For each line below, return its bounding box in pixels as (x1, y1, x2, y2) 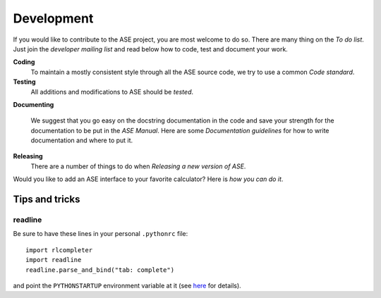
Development (13, 11, 94, 26)
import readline (25, 256, 82, 264)
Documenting (13, 100, 54, 108)
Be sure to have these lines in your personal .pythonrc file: (13, 230, 188, 238)
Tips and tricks (13, 194, 80, 206)
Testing (13, 77, 36, 86)
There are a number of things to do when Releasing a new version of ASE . (30, 162, 246, 170)
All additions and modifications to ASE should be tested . (30, 87, 194, 96)
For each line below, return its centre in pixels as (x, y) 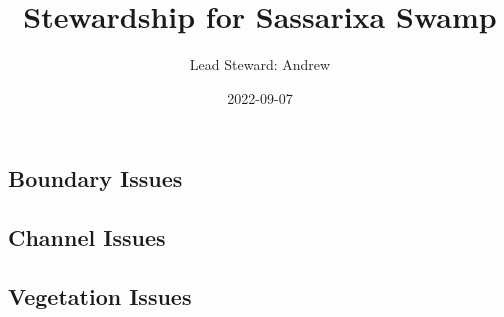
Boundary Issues (95, 178)
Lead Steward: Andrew (260, 64)
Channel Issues (87, 237)
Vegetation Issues (100, 295)
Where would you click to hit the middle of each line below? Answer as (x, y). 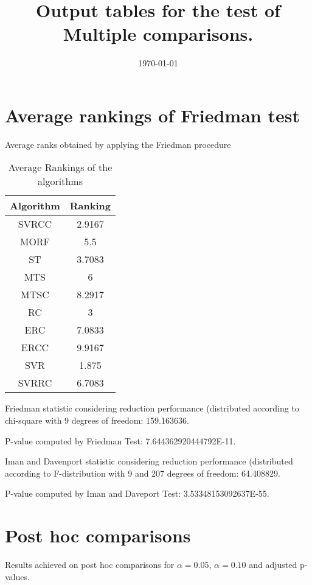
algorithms (60, 181)
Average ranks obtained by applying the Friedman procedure (118, 144)
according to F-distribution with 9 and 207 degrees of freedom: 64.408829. (143, 473)
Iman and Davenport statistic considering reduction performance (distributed (149, 461)
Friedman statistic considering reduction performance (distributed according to (152, 408)
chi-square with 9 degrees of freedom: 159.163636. (97, 420)
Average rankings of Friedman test (152, 115)
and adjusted (273, 565)
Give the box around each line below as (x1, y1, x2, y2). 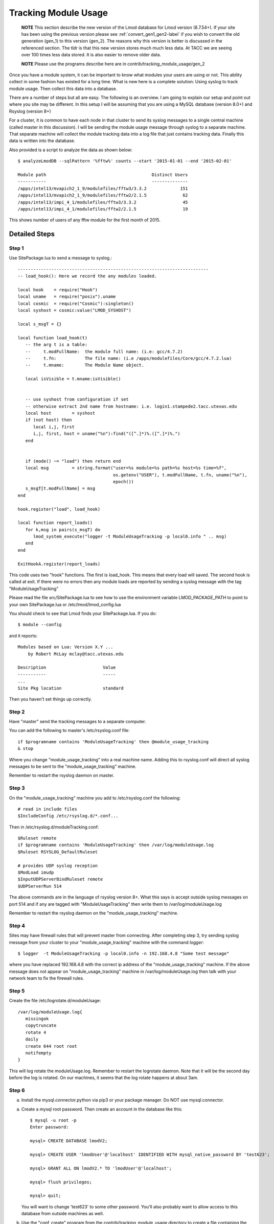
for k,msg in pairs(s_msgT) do (25, 527, 100, 532)
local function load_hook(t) (18, 335, 88, 340)
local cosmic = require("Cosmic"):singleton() (18, 301, 134, 306)
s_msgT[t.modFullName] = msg (25, 486, 95, 492)
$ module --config (18, 622, 62, 628)
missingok (25, 1016, 49, 1022)
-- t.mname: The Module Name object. (25, 362, 144, 368)
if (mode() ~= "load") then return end (25, 458, 121, 464)
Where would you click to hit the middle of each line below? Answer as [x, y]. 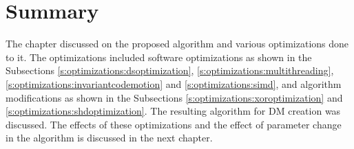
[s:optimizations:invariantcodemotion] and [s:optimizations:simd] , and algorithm [174, 83]
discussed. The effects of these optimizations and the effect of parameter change [174, 124]
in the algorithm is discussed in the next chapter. [109, 138]
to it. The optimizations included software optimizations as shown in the [159, 57]
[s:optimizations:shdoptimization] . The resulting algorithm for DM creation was [173, 111]
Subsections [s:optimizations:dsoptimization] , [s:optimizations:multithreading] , [170, 70]
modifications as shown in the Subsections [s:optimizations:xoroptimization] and [174, 97]
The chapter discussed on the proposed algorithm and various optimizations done [177, 44]
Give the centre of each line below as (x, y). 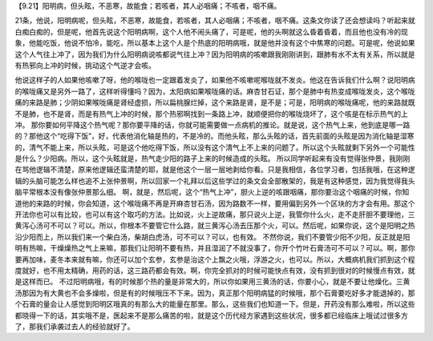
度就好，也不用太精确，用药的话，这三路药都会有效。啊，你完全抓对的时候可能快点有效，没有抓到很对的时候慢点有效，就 (215, 270)
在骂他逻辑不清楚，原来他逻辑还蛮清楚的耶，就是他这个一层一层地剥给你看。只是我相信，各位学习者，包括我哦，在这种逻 (215, 170)
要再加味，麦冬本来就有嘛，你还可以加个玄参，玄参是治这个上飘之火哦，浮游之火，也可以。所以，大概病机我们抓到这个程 (215, 259)
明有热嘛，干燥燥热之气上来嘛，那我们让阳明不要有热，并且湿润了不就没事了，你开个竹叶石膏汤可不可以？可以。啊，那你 (215, 248)
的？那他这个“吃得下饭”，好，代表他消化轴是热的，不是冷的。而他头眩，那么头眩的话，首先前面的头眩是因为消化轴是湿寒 (214, 136)
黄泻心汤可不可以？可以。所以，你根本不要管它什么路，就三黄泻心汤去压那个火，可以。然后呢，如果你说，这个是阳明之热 (215, 226)
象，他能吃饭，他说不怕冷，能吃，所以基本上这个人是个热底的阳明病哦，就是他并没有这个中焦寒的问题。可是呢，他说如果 (215, 43)
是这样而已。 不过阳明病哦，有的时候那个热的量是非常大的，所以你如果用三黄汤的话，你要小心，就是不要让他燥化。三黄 (212, 282)
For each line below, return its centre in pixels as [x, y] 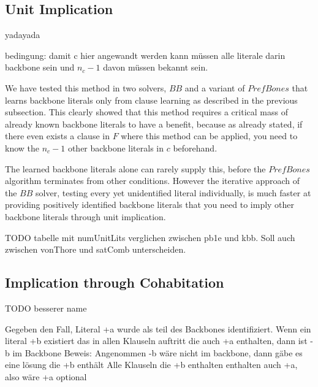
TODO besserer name [46, 308]
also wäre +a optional [46, 376]
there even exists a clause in [57, 136]
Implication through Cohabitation [115, 282]
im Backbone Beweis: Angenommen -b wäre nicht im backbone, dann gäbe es [157, 352]
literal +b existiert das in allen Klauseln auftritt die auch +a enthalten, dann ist [156, 341]
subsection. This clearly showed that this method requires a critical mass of [146, 112]
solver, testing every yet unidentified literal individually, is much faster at [173, 192]
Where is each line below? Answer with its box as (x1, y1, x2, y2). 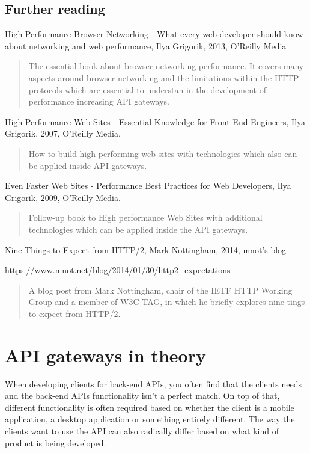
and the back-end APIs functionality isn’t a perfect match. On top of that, (5, 389, 280, 402)
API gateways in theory (5, 342, 206, 367)
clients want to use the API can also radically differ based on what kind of (5, 424, 279, 437)
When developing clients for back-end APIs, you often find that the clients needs (5, 377, 302, 390)
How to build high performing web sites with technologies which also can (28, 147, 297, 159)
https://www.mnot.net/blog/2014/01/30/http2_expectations (5, 263, 231, 276)
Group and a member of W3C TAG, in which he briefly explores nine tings (28, 295, 305, 308)
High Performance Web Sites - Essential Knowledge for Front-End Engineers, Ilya (5, 115, 306, 128)
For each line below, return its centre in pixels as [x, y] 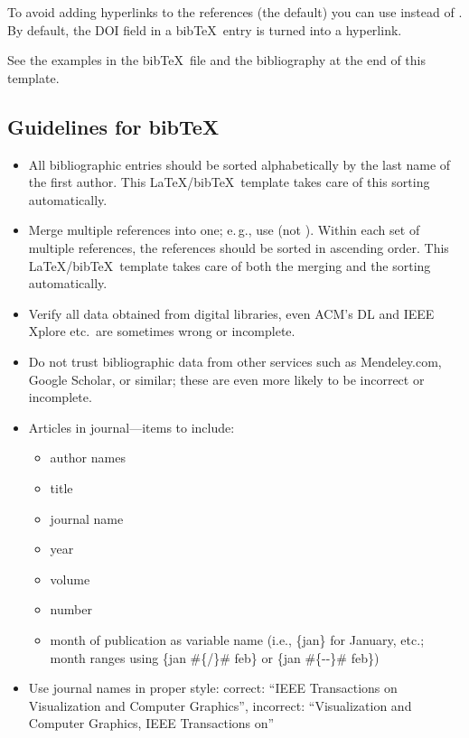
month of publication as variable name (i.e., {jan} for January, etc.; [237, 639]
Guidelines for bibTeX [113, 126]
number [71, 609]
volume [70, 579]
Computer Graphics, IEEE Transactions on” [151, 723]
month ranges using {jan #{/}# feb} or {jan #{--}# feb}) [215, 657]
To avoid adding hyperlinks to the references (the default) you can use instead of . [235, 12]
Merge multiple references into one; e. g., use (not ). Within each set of [224, 230]
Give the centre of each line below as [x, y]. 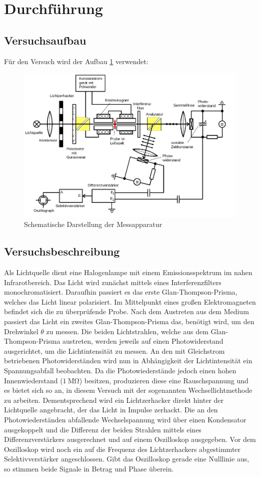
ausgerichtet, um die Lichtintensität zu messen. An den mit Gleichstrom [114, 350]
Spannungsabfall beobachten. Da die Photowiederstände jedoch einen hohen [120, 371]
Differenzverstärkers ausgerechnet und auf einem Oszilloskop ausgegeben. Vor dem [130, 439]
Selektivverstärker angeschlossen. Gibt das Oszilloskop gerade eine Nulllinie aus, [127, 459]
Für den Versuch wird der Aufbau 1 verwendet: [76, 61]
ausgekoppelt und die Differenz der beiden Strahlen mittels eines [103, 429]
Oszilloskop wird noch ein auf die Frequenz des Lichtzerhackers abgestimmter [122, 449]
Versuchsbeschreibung [62, 251]

============================================================

- **The problem**: Above are the records; return the lines in them from the one with "How to build" to the one with "Give the centre of each line below as [x, y].", inclusive, exactly and without images.

- **Response**:
How to build high performing web sites with technologies which also can (28, 147, 297, 159)
https://www.mnot.net/blog/2014/01/30/http2_expectations (5, 263, 231, 276)
Group and a member of W3C TAG, in which he briefly explores nine tings (28, 295, 305, 308)
High Performance Web Sites - Essential Knowledge for Front-End Engineers, Ilya (5, 115, 306, 128)
For each line below, return its centre in pixels as [x, y] 
month of publication as variable name (i.e., {jan} for January, etc.; [237, 639]
Guidelines for bibTeX [113, 126]
number [71, 609]
volume [70, 579]
Computer Graphics, IEEE Transactions on” [151, 723]
month ranges using {jan #{/}# feb} or {jan #{--}# feb}) [215, 657]
To avoid adding hyperlinks to the references (the default) you can use instead of . [235, 12]
Merge multiple references into one; e. g., use (not ). Within each set of [224, 230]
Give the centre of each line below as [x, y]. 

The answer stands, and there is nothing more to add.